The whole-genome analysis of the discordant twins for NT1 revealed that the twin pair here considered has identical HLA alleles, particularly respective to allele HLA-DQB1*06:02:01 for which both are homozygous (Table 1). Because HLA-DQB1*06:02 is strongly associated with NT1, the clinical manifestations are as expected in the affected twin although the phenotype of the unaffected twin is unexpected. This suggests that genetic variants outside the HLA complex might be involved with the phenotype of the unaffected twin. Several variants in genes outside the HLA loci complex, such as MUC17, MUC12, GOLGA6L2, and FOXO3B were observed (Supplementary Tables 3 and 4). Also, the unaffected twin has significantly more frameshift mutations as compared to the affected twin (108 versus 75) and mutations that affect stop codons (61 versus 5 in stop gain, 26 versus 2 in start lost) (Fig. 2). The monozygotic twin pair belongs to the matrilineal haplogroup L3 (L3e2b + 152) which is of African/Middle Eastern ancestry [19]. This case, here reported, is unique because it is the first whole-genome analysis of monozygotic twins discordant for narcolepsy.

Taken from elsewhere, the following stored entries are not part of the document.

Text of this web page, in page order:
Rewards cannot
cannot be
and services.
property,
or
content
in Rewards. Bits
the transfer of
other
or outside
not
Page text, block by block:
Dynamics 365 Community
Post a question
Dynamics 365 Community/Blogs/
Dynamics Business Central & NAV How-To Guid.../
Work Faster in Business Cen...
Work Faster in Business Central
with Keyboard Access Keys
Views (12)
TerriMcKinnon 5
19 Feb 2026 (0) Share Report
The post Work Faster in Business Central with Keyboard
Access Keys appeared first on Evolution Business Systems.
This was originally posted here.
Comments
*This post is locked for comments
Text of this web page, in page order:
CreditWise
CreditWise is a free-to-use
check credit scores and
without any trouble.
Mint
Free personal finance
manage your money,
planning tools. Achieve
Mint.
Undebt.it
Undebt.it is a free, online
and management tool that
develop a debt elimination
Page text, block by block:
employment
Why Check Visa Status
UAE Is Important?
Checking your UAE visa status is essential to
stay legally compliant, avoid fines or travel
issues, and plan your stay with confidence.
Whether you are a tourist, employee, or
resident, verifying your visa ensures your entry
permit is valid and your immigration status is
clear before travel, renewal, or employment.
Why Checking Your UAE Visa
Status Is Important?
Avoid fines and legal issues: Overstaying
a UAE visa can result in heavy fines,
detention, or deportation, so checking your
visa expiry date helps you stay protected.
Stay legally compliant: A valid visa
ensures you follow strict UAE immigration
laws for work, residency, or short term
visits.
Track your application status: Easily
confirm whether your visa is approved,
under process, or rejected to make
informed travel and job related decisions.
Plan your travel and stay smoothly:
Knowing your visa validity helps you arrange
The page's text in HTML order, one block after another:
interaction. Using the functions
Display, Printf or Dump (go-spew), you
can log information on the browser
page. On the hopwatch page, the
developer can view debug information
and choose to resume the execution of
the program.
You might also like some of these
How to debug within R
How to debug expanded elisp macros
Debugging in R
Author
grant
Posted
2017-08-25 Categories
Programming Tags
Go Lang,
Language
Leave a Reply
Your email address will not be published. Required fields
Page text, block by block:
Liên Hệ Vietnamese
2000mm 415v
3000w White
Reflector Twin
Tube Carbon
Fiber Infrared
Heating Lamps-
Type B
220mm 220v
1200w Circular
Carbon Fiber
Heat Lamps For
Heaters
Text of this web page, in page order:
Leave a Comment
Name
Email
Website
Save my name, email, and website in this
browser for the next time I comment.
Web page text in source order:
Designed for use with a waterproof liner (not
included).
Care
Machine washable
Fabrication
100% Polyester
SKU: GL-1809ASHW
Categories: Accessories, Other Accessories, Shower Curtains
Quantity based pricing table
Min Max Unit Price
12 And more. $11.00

The overrepresentation analysis of genes containing variants with potential clinical relevance in the unaffected twin revealed that most mutations are in genes related to immune regulation function, Golgi apparatus, MHC, and olfactory receptor (Fig. 3). The observed mutations in olfactory genes are consistent with the NT1 UPSIT results. Although a previous study analysed the HLA locus of discordant monozygotic twins for narcolepsy type 1 and multiple sclerosis, their results are not identical to ours given the association with another disease and different ancestry types [12].

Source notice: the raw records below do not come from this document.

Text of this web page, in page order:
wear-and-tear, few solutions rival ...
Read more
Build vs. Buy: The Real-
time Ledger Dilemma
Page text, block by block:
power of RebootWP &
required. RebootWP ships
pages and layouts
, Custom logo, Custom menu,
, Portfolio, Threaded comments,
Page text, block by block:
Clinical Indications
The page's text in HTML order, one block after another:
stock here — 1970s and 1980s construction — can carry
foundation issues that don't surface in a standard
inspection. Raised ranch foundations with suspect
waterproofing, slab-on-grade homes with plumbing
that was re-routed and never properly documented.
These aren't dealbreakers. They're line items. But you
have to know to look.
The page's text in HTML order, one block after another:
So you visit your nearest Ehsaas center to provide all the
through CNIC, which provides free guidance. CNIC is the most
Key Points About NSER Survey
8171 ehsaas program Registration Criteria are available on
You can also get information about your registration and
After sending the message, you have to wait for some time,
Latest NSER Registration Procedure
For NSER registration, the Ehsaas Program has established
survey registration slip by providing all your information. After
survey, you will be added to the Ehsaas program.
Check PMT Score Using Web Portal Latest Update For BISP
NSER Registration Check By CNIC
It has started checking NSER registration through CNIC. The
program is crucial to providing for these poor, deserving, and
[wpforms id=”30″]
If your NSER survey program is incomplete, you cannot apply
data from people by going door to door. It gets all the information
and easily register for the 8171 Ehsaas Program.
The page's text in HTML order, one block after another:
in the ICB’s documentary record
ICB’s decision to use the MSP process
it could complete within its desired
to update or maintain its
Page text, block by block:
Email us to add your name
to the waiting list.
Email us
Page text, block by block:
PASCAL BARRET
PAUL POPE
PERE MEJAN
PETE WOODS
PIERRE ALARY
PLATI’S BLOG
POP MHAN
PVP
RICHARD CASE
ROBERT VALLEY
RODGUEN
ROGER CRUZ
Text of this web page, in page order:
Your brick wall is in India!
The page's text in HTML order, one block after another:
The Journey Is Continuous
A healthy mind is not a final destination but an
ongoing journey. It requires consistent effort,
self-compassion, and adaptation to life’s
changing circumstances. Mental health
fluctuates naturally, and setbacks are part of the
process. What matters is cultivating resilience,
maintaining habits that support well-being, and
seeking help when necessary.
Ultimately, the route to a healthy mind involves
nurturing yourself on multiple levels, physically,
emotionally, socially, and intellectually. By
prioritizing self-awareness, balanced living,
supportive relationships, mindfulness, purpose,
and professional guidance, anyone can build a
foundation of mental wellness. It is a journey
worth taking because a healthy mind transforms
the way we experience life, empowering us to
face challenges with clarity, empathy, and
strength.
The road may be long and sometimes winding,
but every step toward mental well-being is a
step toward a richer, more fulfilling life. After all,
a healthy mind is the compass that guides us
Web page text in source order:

More importantly, most mutations found in the unaffected twin affect stop codons and/or cause frameshifts, which generally produce loss-of-function effects. The data here presented are fully consistent with several studies showing that protective alleles confer protection against disease by disrupting protein function, typically via loss-of-function (LoF) effects [20]. Although protective alleles are low-frequency or rare alleles the discovery of LoF protective alleles has stimulated the development of drugs that mimic gene LoF (or knockout) effects for several phenotypes. A successful example is the development of proprotein convertase subtilisin/kexin type 9 (PCSK9) inhibitors for the treatment of hypercholesterolemia [20, 21].

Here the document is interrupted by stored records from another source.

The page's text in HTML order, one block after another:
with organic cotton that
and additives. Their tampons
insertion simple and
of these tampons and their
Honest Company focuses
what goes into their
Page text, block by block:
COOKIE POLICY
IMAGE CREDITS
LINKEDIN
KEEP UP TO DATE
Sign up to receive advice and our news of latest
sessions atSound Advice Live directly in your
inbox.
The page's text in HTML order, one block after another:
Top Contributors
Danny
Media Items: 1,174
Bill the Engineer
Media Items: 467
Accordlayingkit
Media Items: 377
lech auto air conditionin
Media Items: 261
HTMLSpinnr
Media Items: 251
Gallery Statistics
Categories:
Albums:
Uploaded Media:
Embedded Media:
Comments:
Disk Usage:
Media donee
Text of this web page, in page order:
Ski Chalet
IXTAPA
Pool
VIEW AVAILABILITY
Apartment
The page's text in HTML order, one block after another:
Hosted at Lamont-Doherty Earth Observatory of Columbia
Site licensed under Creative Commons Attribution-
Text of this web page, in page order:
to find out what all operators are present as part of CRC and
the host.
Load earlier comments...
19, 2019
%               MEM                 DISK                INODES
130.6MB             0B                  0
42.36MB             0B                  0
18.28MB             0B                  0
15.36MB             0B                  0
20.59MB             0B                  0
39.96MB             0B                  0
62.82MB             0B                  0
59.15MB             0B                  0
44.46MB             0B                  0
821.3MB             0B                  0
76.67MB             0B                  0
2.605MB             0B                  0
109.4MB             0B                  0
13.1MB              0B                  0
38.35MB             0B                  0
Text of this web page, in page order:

Besides loss-of-function effects, protective alleles in the unaffected twin might work as has been shown in the suppression of NF-kB signalling and HLA-C expression by NLRP2 [22]. The detailed analysis of each individual mutation, and eventually the experimental proof of cause-consequence is a future development of this work. Another perspective is the study of distribution and frequencies of the non-HLA mutations, here characterized, in broader cohorts, particularly among patients belonging to mitochondrial haplogroup L3 (African/Middle Eastern ancestry) which are often underrepresented in genetic association studies [23].

The autoimmune mechanism is a combination of genetic predisposition and environmental triggers. It is often difficult to identify the factors responsible for the initiation of disease because most patients with autoimmune disease develop symptoms well after the abnormal immune reactions begin. A hypothesis for the genetic predisposition is that polymorphisms in various genes result in defective regulation or reduced threshold for lymphocyte activation. Cytokine and cytokine receptor genetic polymorphisms have been linked to many different autoimmune diseases. The unaffected twin has, for example, a stop-gain mutation in the MAP2K3 gene. The MAP2K3 protein is a dual specificity kinase, activated by cytokines and environmental stress in vivo. It catalyses the concomitant phosphorylation of a threonine and a tyrosine residue in the MAP kinase p38. MAPKs have been implicated as key regulators in the production of pro-inflammatory cytokines. A loss-of-function mutation may reduce inflammation and the damage of the cells responsible for hypocretin production which might explain in part the phenotype of the non-affected twin.